What is an invoice: a guide for small businesses

By The Airwallex editorial teamPublished on 25 March 202513 minutes
What is an invoice: a guide for small businesses
In this article

Key takeaways

  • A well-structured invoice ensures clarity, reduces payment delays, and helps maintain accurate financial records.

  • Offering multiple payment options, including payment links, makes it easier for customers to pay on time.

  • Automating invoicing and payment reminders improves efficiency and keeps cash flow steady.

Getting paid is the most satisfying part of doing business. It’s the reward for all the hard work and effort. But without a clear, professional invoice, payments can be delayed, disputes can arise, and your cash flow can take a hit.

This one document is the difference between money in the bank and serious administrative headaches. Yet, many business owners struggle with invoices. What should you include? How do invoices differ from bills or purchase orders? And how can you make it easier for customers to pay on time?

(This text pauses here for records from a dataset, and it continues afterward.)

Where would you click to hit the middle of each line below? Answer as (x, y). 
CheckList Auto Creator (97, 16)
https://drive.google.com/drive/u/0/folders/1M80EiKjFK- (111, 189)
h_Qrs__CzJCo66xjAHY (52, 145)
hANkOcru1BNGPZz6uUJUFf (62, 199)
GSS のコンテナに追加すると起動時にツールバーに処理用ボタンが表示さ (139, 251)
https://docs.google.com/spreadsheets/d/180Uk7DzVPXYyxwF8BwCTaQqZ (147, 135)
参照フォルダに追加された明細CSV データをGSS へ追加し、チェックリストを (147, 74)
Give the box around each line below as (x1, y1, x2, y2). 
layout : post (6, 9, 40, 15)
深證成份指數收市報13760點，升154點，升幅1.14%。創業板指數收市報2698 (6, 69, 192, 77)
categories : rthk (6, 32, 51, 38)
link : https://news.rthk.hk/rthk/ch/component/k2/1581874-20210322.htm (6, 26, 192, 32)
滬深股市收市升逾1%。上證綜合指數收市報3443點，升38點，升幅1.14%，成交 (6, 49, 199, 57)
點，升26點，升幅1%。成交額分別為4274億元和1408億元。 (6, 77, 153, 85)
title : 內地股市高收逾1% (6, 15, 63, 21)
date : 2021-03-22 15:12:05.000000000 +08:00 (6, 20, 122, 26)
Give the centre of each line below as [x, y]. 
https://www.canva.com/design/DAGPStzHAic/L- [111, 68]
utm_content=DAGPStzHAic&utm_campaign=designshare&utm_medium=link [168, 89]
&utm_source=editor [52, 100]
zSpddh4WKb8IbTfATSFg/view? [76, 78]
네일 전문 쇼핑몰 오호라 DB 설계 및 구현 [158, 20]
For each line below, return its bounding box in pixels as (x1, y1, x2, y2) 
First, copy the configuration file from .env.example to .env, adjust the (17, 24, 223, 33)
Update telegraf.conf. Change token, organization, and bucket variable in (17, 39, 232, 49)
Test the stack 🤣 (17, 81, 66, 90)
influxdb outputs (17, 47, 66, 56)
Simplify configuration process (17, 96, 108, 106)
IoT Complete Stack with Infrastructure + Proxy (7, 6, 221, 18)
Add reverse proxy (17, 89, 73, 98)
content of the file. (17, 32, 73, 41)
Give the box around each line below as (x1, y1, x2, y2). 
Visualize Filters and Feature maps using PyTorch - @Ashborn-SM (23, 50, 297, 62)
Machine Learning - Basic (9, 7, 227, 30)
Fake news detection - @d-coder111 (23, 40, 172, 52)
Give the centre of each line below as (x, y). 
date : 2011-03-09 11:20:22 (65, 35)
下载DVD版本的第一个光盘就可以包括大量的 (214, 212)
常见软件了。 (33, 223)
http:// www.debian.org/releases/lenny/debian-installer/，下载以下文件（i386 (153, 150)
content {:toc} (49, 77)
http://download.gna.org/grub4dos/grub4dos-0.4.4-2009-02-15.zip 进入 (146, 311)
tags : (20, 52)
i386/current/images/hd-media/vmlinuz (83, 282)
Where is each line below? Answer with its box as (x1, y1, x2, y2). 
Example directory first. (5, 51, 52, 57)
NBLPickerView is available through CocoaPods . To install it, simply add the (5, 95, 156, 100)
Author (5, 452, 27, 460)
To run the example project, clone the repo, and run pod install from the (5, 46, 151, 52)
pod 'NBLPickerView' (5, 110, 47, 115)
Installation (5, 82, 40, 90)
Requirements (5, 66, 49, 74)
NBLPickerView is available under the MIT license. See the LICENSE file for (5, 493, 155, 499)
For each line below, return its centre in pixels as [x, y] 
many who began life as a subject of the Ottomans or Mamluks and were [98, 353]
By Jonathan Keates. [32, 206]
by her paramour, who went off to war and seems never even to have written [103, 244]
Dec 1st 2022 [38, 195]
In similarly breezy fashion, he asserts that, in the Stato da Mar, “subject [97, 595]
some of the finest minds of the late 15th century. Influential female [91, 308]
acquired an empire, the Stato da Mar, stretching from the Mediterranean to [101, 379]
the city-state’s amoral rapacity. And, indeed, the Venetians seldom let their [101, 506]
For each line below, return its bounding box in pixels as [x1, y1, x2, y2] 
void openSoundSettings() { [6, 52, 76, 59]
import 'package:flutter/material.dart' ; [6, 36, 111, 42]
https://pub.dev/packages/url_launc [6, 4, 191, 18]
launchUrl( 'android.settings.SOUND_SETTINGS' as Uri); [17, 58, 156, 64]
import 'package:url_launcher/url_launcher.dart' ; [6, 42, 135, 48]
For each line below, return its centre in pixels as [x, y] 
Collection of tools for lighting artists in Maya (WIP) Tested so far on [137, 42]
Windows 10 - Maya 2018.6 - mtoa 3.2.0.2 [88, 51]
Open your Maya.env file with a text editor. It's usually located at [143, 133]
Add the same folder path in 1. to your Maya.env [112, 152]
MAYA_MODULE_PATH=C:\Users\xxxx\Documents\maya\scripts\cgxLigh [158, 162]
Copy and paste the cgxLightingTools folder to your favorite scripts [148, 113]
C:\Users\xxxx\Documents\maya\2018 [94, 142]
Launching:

Here, we’ll explain what an invoice is, how to structure one professionally, and the best practices to speed up payments.

What is an invoice?

An invoice is a formal document that records the details of a transaction, ensuring both the buyer and seller have a clear record of what was exchanged. A well-structured invoice includes key details such as a description of the goods or services provided, the quantity and cost, payment terms, and the due date.

Beyond being a financial record, invoices play an important role in financial operations. Managing invoices effectively goes hand-in-hand with keeping track of accounts payable, ensuring that businesses stay on top of both incoming and outgoing payments. They also help track revenue, maintain accurate accounts, and ensure tax compliance.

The difference between an invoice, bill, receipt, and purchase order

Invoices, bills, receipts, and purchase orders all track payments, but they serve different purposes in a transaction. Understanding these differences can help you manage your finances more efficiently and avoid confusion when dealing with suppliers and customers.

  • An invoice is a document a seller sends to a buyer to request payment for goods or services provided. It outlines key details such as what was sold, how much is owed, and when payment is due. The seller uses it to keep records, while the buyer uses it to process payments.

  • A bill, on the other hand, is how the buyer typically refers to an invoice. If you receive a document asking for payment, you see it as a bill, but to the business that issued it, it’s an invoice. Some industries, like law and accounting, also use the term “billing” rather than “invoicing,” even though they mean the same thing.

  • A receipt is issued after a payment has been made. It acts as proof of payment for both the business and the customer. Receipts are typically simpler than invoices, showing the amount paid, the date of payment, and any remaining balance. They can also be issued for deposits or partial payments.

  • A purchase order (PO) is different altogether. While invoices and bills relate to payments, a purchase order is sent before any transaction takes place. It’s a document a buyer sends to a seller to confirm they want to buy specific products or services. The seller then uses the purchase order as a reference before delivering the goods and issuing an invoice.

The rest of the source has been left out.